Главное — не промазать, но Бонза много тренировался последнее время. Они с Кирдыком шли к пещере, брали оружие и стреляли. В камни и в деревья. Кирдык стреляет хорошо, но Бобра убивать он не станет. Кирдык вообще навряд ли кого станет убивать, его задача в ином — помочь выследить, Бонза так и сказал ему перед началом карнавала: постоянно сообщай мне, кто где… Тот и бегает белкой, то вынырнет из леса, то опять — в лес. И маска у него смешная, решил в этот раз стать хохряком, недоумок…
На самом Бонзе маска волка. Волков действительно много вокруг, но страшны они лишь зимой, когда дичи становится мало, и серые часто подходят к жилищу. Бонза не помнит, чтобы волки хоть раз на кого-нибудь напали, только все равно бывает не по себе, когда в сумерках раздается вой. Снег, ветер, на стылом небе стылая луна и такие же замороженные звезды. И вой со всех сторон — спереди, сзади, справа, слева… Котоголовы начинают нехорошо щуриться и сбиваются в кучу у костра. Лежат и склабятся. Бонза ненавидит котоголовов, хотя иногда признается себе, что просто боится их.
Вот кого надо бы уничтожить — всех, одного за другим. Неужели они действительно умеют читать мысли? Если так, то ему надо поторапливаться. Отстрелять одного за другим тех, кто может встать на его пути. А потом убить Старшую Мать.
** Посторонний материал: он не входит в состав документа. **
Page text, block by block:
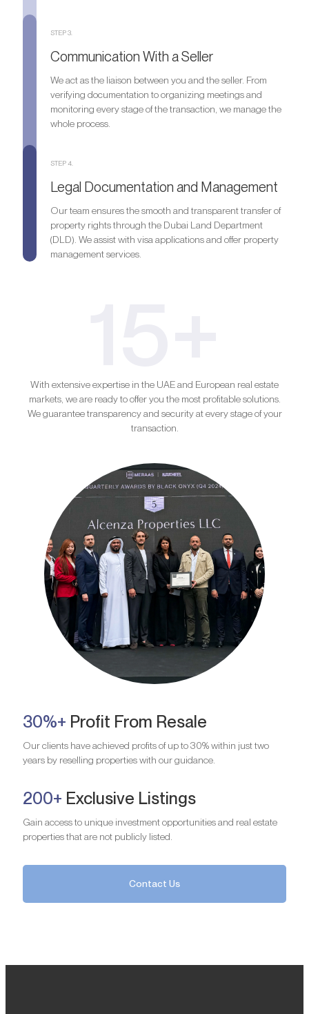
STEP 3.
Communication With a Seller
We act as the liaison between you and the seller. From
verifying documentation to organizing meetings and
monitoring every stage of the transaction, we manage the
whole process.
STEP 4.
Legal Documentation and Management
Our team ensures the smooth and transparent transfer of
property rights through the Dubai Land Department
(DLD). We assist with visa applications and offer property
management services.
With extensive expertise in the UAE and European real estate
markets, we are ready to offer you the most profitable solutions.
We guarantee transparency and security at every stage of your
transaction.
30%+ Profit From Resale
Our clients have achieved profits of up to 30% within just two
years by reselling properties with our guidance.
200+ Exclusive Listings
Gain access to unique investment opportunities and real estate
properties that are not publicly listed.
Contact Us
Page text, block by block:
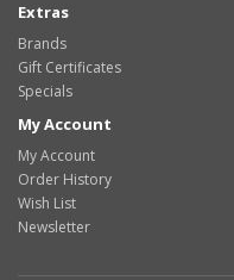
Extras
Brands
Gift Certificates
Specials
My Account
My Account
Order History
Wish List
Newsletter
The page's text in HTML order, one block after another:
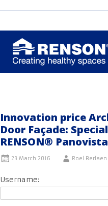
Innovation price
Door Façade:
RENSON®
23 March 2016 Roel Berlaen
Username:
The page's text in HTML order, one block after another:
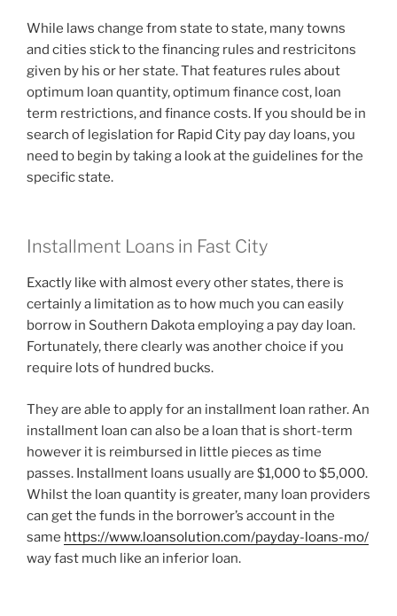
While laws change from state to state, many towns
and cities stick to the financing rules and restricitons
given by his or her state. That features rules about
optimum loan quantity, optimum finance cost, loan
term restrictions, and finance costs. If you should be in
search of legislation for Rapid City pay day loans, you
need to begin by taking a look at the guidelines for the
specific state.
Installment Loans in Fast City
Exactly like with almost every other states, there is
certainly a limitation as to how much you can easily
borrow in Southern Dakota employing a pay day loan.
Fortunately, there clearly was another choice if you
require lots of hundred bucks.
They are able to apply for an installment loan rather. An
installment loan can also be a loan that is short-term
however it is reimbursed in little pieces as time
passes. Installment loans usually are $1,000 to $5,000.
Whilst the loan quantity is greater, many loan providers
can get the funds in the borrower’s account in the
same https://www.loansolution.com/payday-loans-mo/
way fast much like an inferior loan.
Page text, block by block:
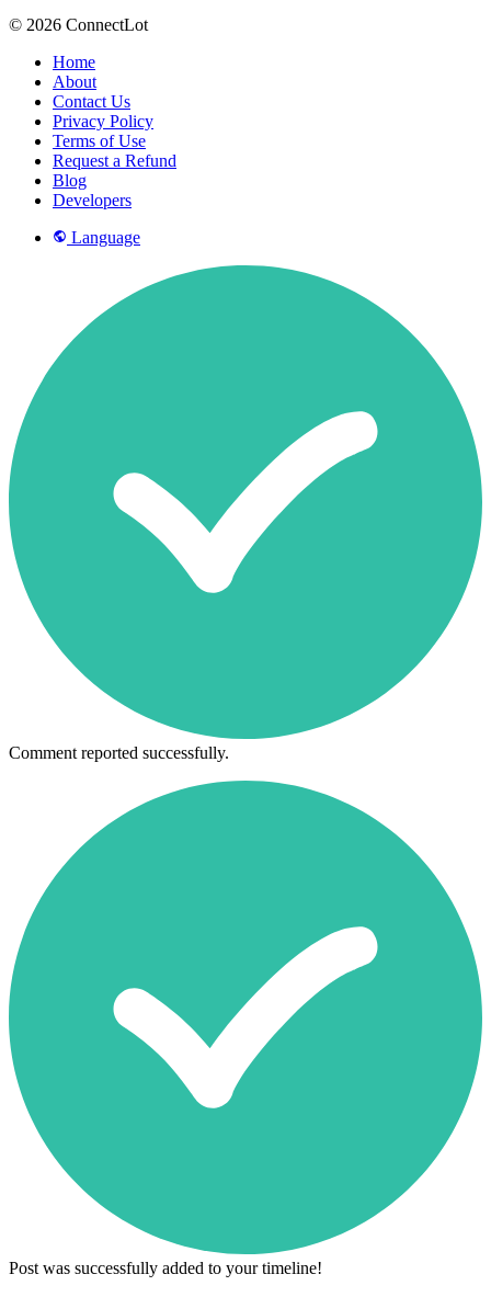
© 2026 ConnectLot
Home
About
Contact Us
Privacy Policy
Terms of Use
Request a Refund
Blog
Developers
Language
Comment reported successfully.
Post was successfully added to your timeline!
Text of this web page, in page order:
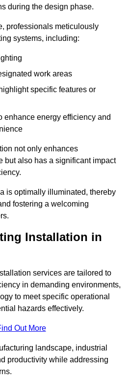
during the design phase.
professionals meticulously
systems, including:
work areas
specific features or
enhance energy efficiency and
not only enhances
but also has a significant impact
is optimally illuminated, thereby
fostering a welcoming
Installation in
services are tailored to
in demanding environments,
to meet specific operational
hazards effectively.
Out More
landscape, industrial
productivity while addressing

И взяться за котоголовов.
Лучше бы, конечно, начать с них, но тогда он успеет убить лишь одного или двух. Остальные доложат Старшей, и та примет меры. И потом — этот пацаненок, Тимус… Недаром Старшая так с ним носится. Говорят, ему снятся вещие сны, и котоголовы умеют их правильно читать, а потом рассказывают об этом Старшей… Нет, придется начать с Бобра.
Смешно, если Бобр в маске кабана, а Хрюша — бобра. У Бонзы есть Кирдык, у Бобра — Хрюша.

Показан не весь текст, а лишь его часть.